Instructions for the task:
Start at the line below containing "không băng tải?" and stop at the line containing "vấn và giải đáp mọi thắc mắc của khách hàng.". Repeat every line of that stretch exactly, and nothing outside it.

====== Dataset entries

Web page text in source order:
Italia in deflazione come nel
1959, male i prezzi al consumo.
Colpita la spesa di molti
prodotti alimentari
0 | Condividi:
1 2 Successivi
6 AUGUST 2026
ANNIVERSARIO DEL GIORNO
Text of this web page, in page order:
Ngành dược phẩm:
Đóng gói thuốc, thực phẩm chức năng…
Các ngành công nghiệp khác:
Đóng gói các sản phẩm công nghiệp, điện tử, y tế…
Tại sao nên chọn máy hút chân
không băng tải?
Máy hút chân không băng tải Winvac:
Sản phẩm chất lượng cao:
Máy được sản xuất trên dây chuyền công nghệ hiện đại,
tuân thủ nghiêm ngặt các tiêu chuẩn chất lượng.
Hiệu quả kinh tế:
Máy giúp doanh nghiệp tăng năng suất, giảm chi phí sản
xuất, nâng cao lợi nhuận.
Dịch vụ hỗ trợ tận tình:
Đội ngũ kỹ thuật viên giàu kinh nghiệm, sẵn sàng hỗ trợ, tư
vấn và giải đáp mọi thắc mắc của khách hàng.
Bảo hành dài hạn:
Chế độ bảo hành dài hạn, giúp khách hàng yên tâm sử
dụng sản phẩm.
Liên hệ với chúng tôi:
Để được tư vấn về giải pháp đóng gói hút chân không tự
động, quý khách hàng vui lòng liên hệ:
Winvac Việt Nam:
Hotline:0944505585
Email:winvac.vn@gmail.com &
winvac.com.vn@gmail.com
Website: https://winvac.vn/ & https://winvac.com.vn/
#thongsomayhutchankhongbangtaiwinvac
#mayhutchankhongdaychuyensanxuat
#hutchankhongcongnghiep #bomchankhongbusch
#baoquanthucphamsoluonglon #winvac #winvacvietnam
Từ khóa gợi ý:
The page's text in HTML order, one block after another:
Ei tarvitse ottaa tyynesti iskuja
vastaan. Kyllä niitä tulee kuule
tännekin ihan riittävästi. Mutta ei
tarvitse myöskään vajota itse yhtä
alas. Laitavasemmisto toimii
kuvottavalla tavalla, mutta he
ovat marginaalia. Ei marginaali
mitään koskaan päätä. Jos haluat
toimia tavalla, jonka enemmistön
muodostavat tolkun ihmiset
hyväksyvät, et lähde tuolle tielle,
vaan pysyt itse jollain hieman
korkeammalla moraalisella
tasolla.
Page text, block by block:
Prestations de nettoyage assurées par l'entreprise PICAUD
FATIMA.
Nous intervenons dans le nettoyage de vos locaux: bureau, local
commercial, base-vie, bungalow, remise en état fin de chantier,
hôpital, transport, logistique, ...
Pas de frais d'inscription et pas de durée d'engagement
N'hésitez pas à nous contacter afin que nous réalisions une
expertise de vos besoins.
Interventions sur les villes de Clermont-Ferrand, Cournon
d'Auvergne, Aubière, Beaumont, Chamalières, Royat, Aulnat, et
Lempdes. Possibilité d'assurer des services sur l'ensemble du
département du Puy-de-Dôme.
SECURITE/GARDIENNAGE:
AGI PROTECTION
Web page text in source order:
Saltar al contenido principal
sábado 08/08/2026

============

Problem solution:
không băng tải?
Máy hút chân không băng tải Winvac:
Sản phẩm chất lượng cao:
Máy được sản xuất trên dây chuyền công nghệ hiện đại,
tuân thủ nghiêm ngặt các tiêu chuẩn chất lượng.
Hiệu quả kinh tế:
Máy giúp doanh nghiệp tăng năng suất, giảm chi phí sản
xuất, nâng cao lợi nhuận.
Dịch vụ hỗ trợ tận tình:
Đội ngũ kỹ thuật viên giàu kinh nghiệm, sẵn sàng hỗ trợ, tư
vấn và giải đáp mọi thắc mắc của khách hàng.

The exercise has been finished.